If New York City were in the tropics, all Starbucks would open onto hillsides filled with coffee, and patrons would wait on line in the shade while employees wore baskets instead of aprons and picked coffee cherries from the trees, shelled, roasted and ground them daily to make lattes. The sugar would come from the sugar mill next door, and you’d pass the sea of 6ft stalks as you walked inside.
There would be no leash laws, but there would be plenty of lots overgrown with pesky, insistent star grass in which dogs could do their business.
Skyscrapers would have tin roofs, and CEOs would have to shout at each other over the sound of the pounding rain.
Corner offices would have screens, and higher ups would put down their Blackberries to enjoy the breeze.
Homeless people wouldn’t have to wait on line at soup kitchens; they would just grab bananas from trees. Homeless shelters would be replaced with rows of hammocks strung between palms.
The fruit cart men would trade their carts for ladders and hand you oranges with the leaves still attached.
Umbrella vendors would all be millionaires.
Central Park would have waterfalls, ravines, and the occasional landslide.
There would be chickens in Times Square instead of pigeons.
Roosters would replace alarm clocks.
All taxis would be four wheelers. Or pickup trucks. Drivers would never tell you that you can’t squeeze 5 into a towncar; in fact, they’d encourage you to fit as many people as possible into the bed of the pickup.
Instead of an iphone, everyone would have a machete.
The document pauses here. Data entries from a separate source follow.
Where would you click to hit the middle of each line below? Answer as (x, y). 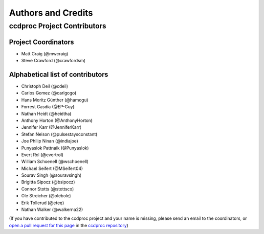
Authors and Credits (51, 13)
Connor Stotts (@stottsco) (48, 189)
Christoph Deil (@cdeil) (45, 86)
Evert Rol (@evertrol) (42, 155)
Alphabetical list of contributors (59, 74)
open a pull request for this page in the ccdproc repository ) (69, 225)
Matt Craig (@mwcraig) (45, 53)
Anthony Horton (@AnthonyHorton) (57, 120)
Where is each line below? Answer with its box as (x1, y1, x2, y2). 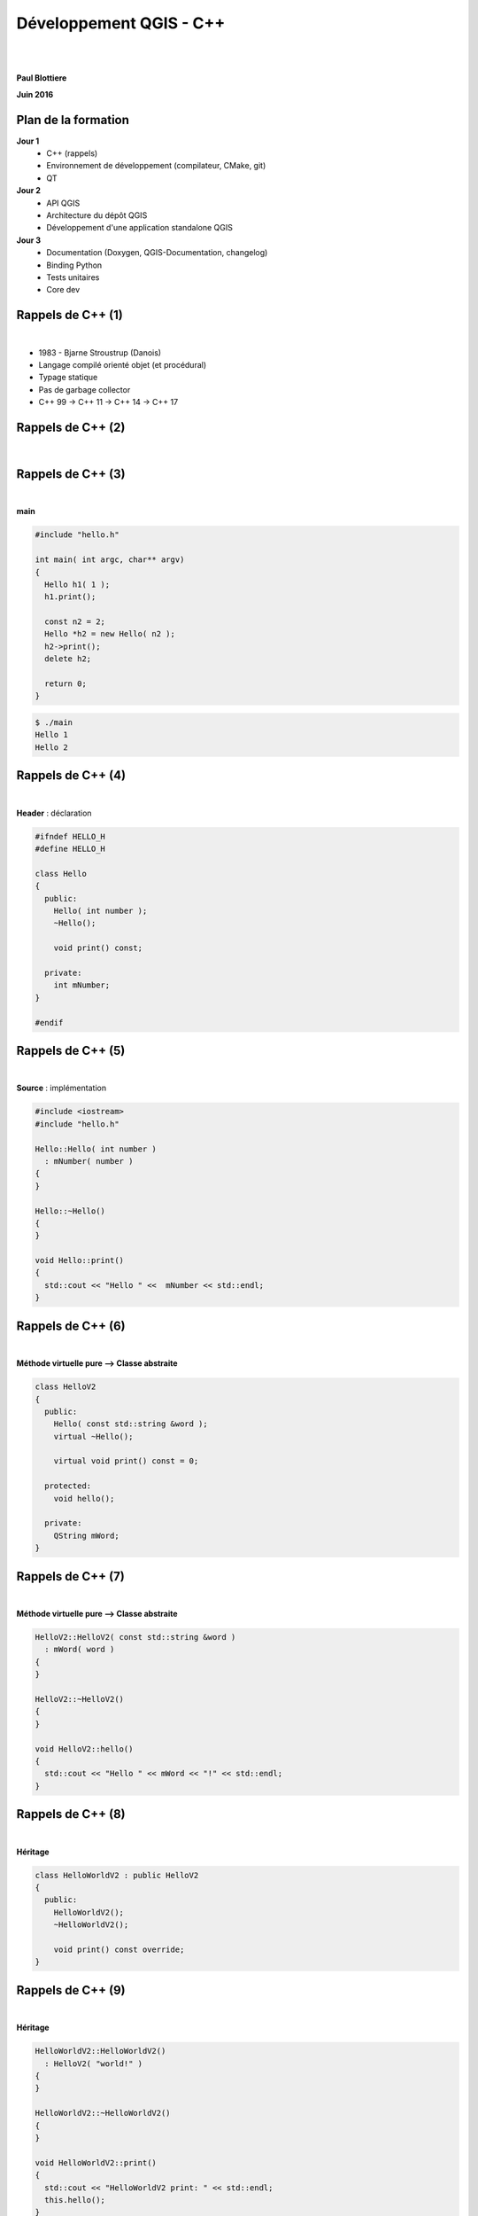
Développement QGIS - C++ (16, 13, 226, 33)
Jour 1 (16, 136, 40, 146)
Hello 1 (35, 730, 68, 740)
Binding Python (46, 260, 103, 270)
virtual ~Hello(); (53, 1432, 134, 1441)
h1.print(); (44, 592, 96, 602)
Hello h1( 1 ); (44, 579, 111, 589)
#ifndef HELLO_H (35, 831, 106, 841)
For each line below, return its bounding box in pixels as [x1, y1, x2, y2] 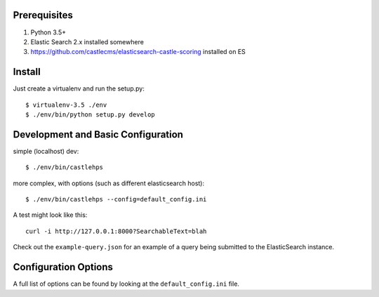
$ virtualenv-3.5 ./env [25, 100, 107, 109]
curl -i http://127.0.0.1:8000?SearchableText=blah [25, 227, 207, 235]
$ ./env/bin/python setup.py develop [25, 110, 156, 119]
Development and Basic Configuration [13, 128, 184, 140]
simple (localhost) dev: [13, 147, 79, 155]
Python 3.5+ [30, 28, 67, 37]
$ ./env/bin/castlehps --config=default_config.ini [25, 195, 207, 204]
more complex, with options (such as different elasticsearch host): [13, 179, 205, 187]
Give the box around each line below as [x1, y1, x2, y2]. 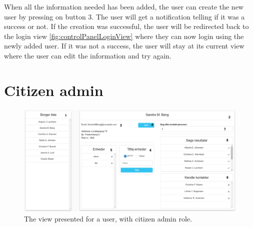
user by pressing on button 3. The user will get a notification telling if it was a [4, 11, 245, 21]
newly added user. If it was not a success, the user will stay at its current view [4, 40, 244, 51]
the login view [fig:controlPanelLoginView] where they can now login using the [4, 30, 244, 41]
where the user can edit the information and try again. [4, 50, 171, 60]
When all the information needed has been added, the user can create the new [4, 1, 243, 11]
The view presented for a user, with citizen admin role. [24, 213, 192, 223]
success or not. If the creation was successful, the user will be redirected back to [4, 21, 249, 31]

Instead of looking for cafes with plugs to charge their phones, everyone would be looking for a grinder to sharpen their machetes.
Yelp would become a site for identifying edible flora.
The Brooklyn Bridge would be rickety and you’d hold your breath every time you drove over it.
Straphangers would actually hang from zipline straps.
Custodians would have weedwhackers, and instead of waxing the front lobby, they’d aggressively weedwhack the front yard.
14th St would wash out and be impassible after a big rainstorm.
Lizards would outnumber rats.
There would still be cockroaches everywhere.
MacLaren would go out of business, because moms would carry their children.
Wall Streeters would put on their rubber boots, put down their Bluetooths, and learn the real prices of the commodities they trade.
Living in New York is by no means easy, living in the tropics isn’t necessarily paradise. People say of NYC that “if you make it here, then you can make it anywhere,” but maybe the saying should really go, “if you can feed your family in a place where the challenges posed by the natural world rival daily the persistent injustices exercised by local government and the fiscal reaches of first world corporate presence for the title of greatest threat, then you can make it anywhere.”